### Records
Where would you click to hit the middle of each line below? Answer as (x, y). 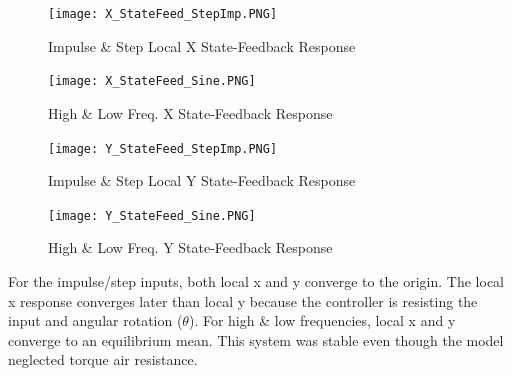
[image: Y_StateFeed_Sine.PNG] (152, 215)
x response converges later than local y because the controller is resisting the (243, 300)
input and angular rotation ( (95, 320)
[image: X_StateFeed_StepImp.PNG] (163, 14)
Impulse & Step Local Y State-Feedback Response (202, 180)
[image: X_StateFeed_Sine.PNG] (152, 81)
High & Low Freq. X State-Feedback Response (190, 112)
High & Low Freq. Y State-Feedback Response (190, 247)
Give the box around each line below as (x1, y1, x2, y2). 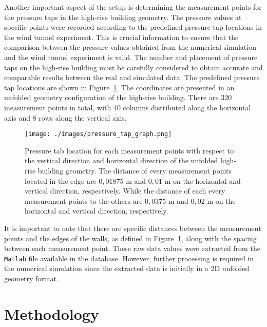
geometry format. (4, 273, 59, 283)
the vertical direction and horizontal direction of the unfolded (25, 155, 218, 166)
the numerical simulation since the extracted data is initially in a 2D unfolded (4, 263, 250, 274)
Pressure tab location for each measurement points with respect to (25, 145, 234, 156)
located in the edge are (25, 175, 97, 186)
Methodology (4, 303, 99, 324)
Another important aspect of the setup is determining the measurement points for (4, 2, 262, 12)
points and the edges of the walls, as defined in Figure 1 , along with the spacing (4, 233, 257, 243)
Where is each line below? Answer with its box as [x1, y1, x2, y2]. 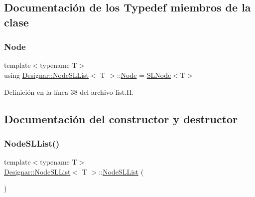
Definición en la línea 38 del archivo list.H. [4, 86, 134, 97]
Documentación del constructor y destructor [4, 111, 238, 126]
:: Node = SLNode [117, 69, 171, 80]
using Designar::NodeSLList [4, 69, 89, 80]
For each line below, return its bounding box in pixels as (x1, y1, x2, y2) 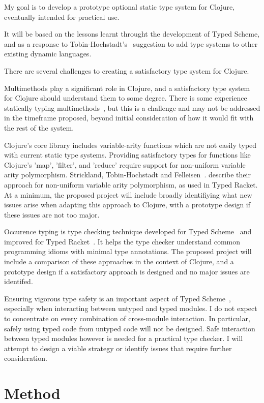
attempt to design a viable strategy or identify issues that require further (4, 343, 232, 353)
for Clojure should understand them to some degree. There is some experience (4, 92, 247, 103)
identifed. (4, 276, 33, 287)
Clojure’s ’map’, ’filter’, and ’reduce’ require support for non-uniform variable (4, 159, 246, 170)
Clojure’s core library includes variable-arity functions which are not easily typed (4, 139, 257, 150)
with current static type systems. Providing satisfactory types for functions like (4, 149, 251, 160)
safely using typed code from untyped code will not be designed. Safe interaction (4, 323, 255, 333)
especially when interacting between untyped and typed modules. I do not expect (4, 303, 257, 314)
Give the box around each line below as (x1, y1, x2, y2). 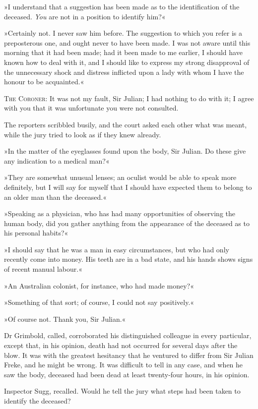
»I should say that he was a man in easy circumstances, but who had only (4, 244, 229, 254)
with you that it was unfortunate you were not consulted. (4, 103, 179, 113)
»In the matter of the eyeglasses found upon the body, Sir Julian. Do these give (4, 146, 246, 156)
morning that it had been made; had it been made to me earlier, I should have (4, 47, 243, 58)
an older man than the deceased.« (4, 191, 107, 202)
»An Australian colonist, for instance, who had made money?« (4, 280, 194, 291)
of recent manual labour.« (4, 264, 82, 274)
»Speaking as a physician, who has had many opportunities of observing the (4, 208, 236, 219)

### What this task involves
Retype all the data exactly, please, without pictures.

### Result of this task
Where would you click to hit the middle of each line below? Answer as (x, y). 
[image: Y_StateFeed_Sine.PNG] (152, 215)
x response converges later than local y because the controller is resisting the (243, 300)
input and angular rotation ( (95, 320)
[image: X_StateFeed_StepImp.PNG] (163, 14)
Impulse & Step Local Y State-Feedback Response (202, 180)
[image: X_StateFeed_Sine.PNG] (152, 81)
High & Low Freq. X State-Feedback Response (190, 112)
High & Low Freq. Y State-Feedback Response (190, 247)
Give the box around each line below as (x1, y1, x2, y2). 
geometry format. (4, 273, 59, 283)
the vertical direction and horizontal direction of the unfolded (25, 155, 218, 166)
the numerical simulation since the extracted data is initially in a 2D unfolded (4, 263, 250, 274)
Pressure tab location for each measurement points with respect to (25, 145, 234, 156)
located in the edge are (25, 175, 97, 186)
Methodology (4, 303, 99, 324)
Another important aspect of the setup is determining the measurement points for (4, 2, 262, 12)
points and the edges of the walls, as defined in Figure 1 , along with the spacing (4, 233, 257, 243)
Where is each line below? Answer with its box as [x1, y1, x2, y2]. 
Definición en la línea 38 del archivo list.H. [4, 86, 134, 97]
Documentación del constructor y destructor [4, 111, 238, 126]
:: Node = SLNode [117, 69, 171, 80]
using Designar::NodeSLList [4, 69, 89, 80]
For each line below, return its bounding box in pixels as (x1, y1, x2, y2) 
attempt to design a viable strategy or identify issues that require further (4, 343, 232, 353)
for Clojure should understand them to some degree. There is some experience (4, 92, 247, 103)
identifed. (4, 276, 33, 287)
Clojure’s ’map’, ’filter’, and ’reduce’ require support for non-uniform variable (4, 159, 246, 170)
Clojure’s core library includes variable-arity functions which are not easily typed (4, 139, 257, 150)
with current static type systems. Providing satisfactory types for functions like (4, 149, 251, 160)
safely using typed code from untyped code will not be designed. Safe interaction (4, 323, 255, 333)
especially when interacting between untyped and typed modules. I do not expect (4, 303, 257, 314)
Give the box around each line below as (x1, y1, x2, y2). 
»I should say that he was a man in easy circumstances, but who had only (4, 244, 229, 254)
with you that it was unfortunate you were not consulted. (4, 103, 179, 113)
»In the matter of the eyeglasses found upon the body, Sir Julian. Do these give (4, 146, 246, 156)
morning that it had been made; had it been made to me earlier, I should have (4, 47, 243, 58)
an older man than the deceased.« (4, 191, 107, 202)
»An Australian colonist, for instance, who had made money?« (4, 280, 194, 291)
of recent manual labour.« (4, 264, 82, 274)
»Speaking as a physician, who has had many opportunities of observing the (4, 208, 236, 219)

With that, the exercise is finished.